The nature of the new media
Lileks, true to form, has some excellent perspective on the fallout from the forgery scandal.
But I think the number of people who regard the evening news as straight truth delivered by disinterested observers, can be numbered in the high dozens. Blogs haven't toppled old media. The foundations of Old Media were rotten already. The new media came along at the right time. Put it this way: you've see films of old buildings detonated by precision demolitionists. First you see the puffs of smoke - then the building just hangs there for a second, even though every column that held it up has been severed. We've been living in that second for years, waiting for the next frame. Well, here it is. Roll tape. Down she goes. And when the dust settles we will be right back where we were 100 years ago, with dozens of fiercely competitive media outlets throwing elbows to earn your pennies.
In retrospect, TV looks like a big smothering quilt: it killed the afternoon papers, forced the survivors to consolidate; it reshaped the news cycle to fit its needs, shifted the emphasis to the visual. It fed off the Times and the Post and other surviving papers, which had institutionalized the Watergate and Vietnam templates as the means by which we understand events. The old-line media, like its Boomer components, got old, and like the Boomers, it preferred self-congratulation to self-reflection. And so the Internet had it for lunch, because the Internet does not have to schedule 17 meetings to develop a strategy for impactfully maximizing brand leverage in emerging markets; the Internet does not have to worry about how a decision will affect ones management trajectory; the Internet smells blood and leaps, and that has turned the game around, for better or worse. So were back to where we were in 1904 except that the guys on the corner shouting WUXTRY, WUXTRY arent grimy urchins selling the paper theyre the people who wrote the damn thing, too.
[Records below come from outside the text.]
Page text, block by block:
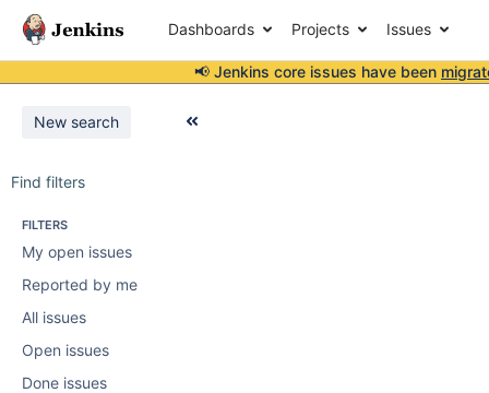
Dashboards Projects Issues
📢 Jenkins core issues have been
New search
Find filters
FILTERS
My open issues
Reported by me
All issues
Open issues
Done issues

In some respects we are seeing a return to 1904. But it's a jazzed up, 21st century 1904. Back in the golden age of yellow journalism and muckraking, competing papers created wars and didn't worry too much about the truth. The competition is returning - Fox amidst the major media, and the thousands of blogs and webzines in the increasingly powerful new media. But it's different now. Like open source software and open source intelligence, we are seeing open source journalism. This is the 21st century stamp on the metaphor.
I think a closer historical analog to what we're seeing now is the pamphleteers of the revolutionary era. In many respects, the golden age of newspapers was the late eighteenth century. Small papers, they carried little of what we would think of as news. The occasional dispatch from europe, advertisements, and essays on politics, morals and religion. This is much of what blogs are today. However, instead of a small number of papers with circulation numbering in the thousands, today's Tom Paines and Alexander Hamiltons can reach millions with their essays and commentary. And again, they don't have to go through semi-monopolistic corporate media giants to get access to the public. Anyone with a computer and a phone has access the writers of the federalist papers would likely have killed for.
Personally, I can't wait for the building to come down.